WHAT YOU NEED TO DO =>
The reply must return each line of the data exactly.
BEGIN INPUT
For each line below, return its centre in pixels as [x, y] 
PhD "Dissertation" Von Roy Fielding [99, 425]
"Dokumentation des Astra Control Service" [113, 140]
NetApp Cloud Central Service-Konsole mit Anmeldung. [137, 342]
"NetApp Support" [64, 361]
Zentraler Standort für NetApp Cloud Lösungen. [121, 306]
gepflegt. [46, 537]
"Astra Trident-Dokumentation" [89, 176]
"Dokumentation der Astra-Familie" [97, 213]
END INPUT
WRITTEN ANSWER =>
For each line below, return its centre in pixels as [x, y] 
PhD "Dissertation" Von Roy Fielding [99, 425]
"Dokumentation des Astra Control Service" [113, 140]
NetApp Cloud Central Service-Konsole mit Anmeldung. [137, 342]
"NetApp Support" [64, 361]
Zentraler Standort für NetApp Cloud Lösungen. [121, 306]
gepflegt. [46, 537]
"Astra Trident-Dokumentation" [89, 176]
"Dokumentation der Astra-Familie" [97, 213]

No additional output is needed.